• **WHAT IS REQUIRED**
Don't include pictures. Quote the lines below from the first through the line that contains "MEHR FINDEN [64, 397, 153, 413]".

• **MATERIAL TO PROCESS**
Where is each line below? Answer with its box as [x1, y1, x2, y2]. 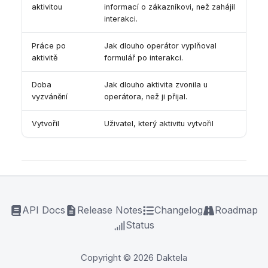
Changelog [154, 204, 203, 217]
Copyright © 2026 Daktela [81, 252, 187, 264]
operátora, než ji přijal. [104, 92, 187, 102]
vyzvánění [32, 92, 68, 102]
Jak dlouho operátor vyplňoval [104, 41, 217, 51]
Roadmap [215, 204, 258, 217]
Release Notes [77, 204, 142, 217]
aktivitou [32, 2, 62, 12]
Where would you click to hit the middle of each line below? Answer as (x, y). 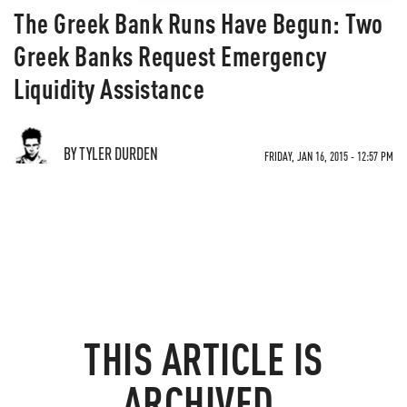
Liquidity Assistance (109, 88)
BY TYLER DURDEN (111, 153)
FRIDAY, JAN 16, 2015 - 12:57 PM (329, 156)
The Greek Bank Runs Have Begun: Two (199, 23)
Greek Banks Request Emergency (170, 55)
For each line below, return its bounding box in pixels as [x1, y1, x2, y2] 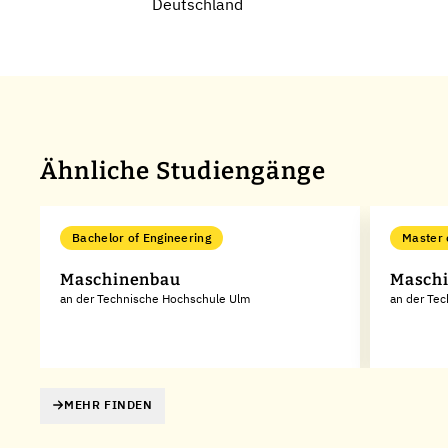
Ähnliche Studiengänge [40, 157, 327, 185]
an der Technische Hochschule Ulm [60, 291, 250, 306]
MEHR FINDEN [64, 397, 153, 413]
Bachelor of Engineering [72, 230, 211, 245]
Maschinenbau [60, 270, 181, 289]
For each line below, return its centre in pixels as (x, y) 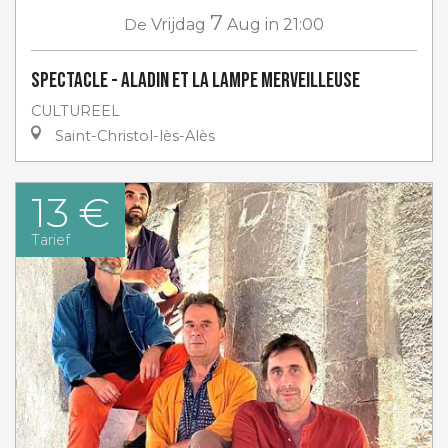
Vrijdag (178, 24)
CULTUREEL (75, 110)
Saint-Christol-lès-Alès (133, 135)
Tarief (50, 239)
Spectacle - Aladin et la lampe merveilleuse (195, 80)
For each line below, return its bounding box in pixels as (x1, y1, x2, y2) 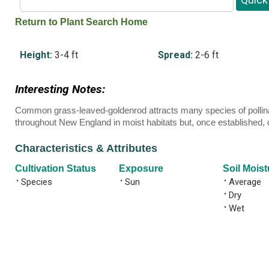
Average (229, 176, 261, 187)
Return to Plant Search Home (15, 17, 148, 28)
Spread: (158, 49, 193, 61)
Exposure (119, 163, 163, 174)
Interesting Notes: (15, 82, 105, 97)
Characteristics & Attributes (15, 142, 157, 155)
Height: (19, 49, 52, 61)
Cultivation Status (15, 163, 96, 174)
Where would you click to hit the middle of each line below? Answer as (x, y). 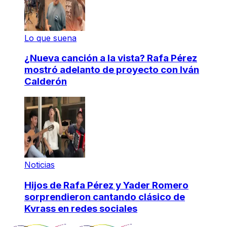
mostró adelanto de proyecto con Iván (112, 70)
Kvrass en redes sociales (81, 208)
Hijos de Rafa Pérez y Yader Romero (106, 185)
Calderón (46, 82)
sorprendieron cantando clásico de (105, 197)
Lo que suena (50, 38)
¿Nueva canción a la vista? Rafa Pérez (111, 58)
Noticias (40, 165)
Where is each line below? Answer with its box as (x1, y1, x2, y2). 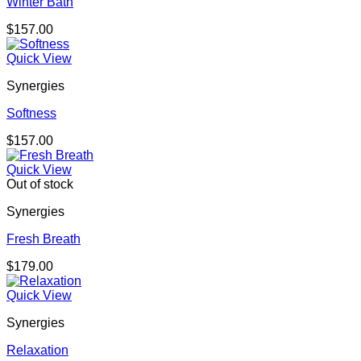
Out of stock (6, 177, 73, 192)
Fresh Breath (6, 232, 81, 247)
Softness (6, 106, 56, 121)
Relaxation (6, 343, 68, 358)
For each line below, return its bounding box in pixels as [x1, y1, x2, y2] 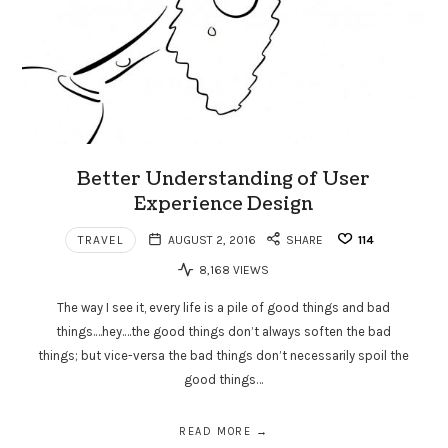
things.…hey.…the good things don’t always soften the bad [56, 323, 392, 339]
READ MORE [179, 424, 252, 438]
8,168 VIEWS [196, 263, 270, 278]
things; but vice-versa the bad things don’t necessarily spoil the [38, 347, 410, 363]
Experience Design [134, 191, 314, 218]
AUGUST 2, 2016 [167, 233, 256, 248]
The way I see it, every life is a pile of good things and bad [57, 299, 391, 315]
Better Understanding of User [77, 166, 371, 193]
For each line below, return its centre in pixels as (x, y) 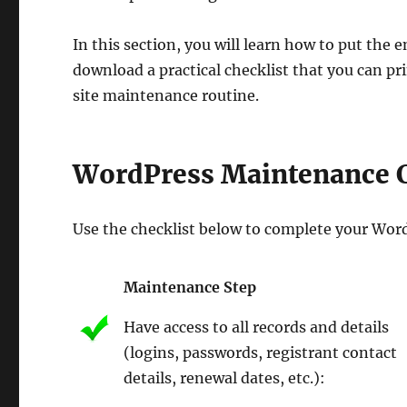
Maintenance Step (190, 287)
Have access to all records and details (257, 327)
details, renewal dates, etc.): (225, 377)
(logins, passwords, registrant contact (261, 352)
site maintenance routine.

• **TASK RESPONSE**
Where is each line below? Answer with its box as [x1, y1, x2, y2]. 
Changelog [154, 204, 203, 217]
Copyright © 2026 Daktela [81, 252, 187, 264]
operátora, než ji přijal. [104, 92, 187, 102]
vyzvánění [32, 92, 68, 102]
Jak dlouho operátor vyplňoval [104, 41, 217, 51]
Roadmap [215, 204, 258, 217]
Release Notes [77, 204, 142, 217]
aktivitou [32, 2, 62, 12]
Where would you click to hit the middle of each line below? Answer as (x, y). 
Liquidity Assistance (109, 88)
BY TYLER DURDEN (111, 153)
FRIDAY, JAN 16, 2015 - 12:57 PM (329, 156)
The Greek Bank Runs Have Begun: Two (199, 23)
Greek Banks Request Emergency (170, 55)
For each line below, return its bounding box in pixels as [x1, y1, x2, y2] 
Ähnliche Studiengänge [40, 157, 327, 185]
an der Technische Hochschule Ulm [60, 291, 250, 306]
MEHR FINDEN [64, 397, 153, 413]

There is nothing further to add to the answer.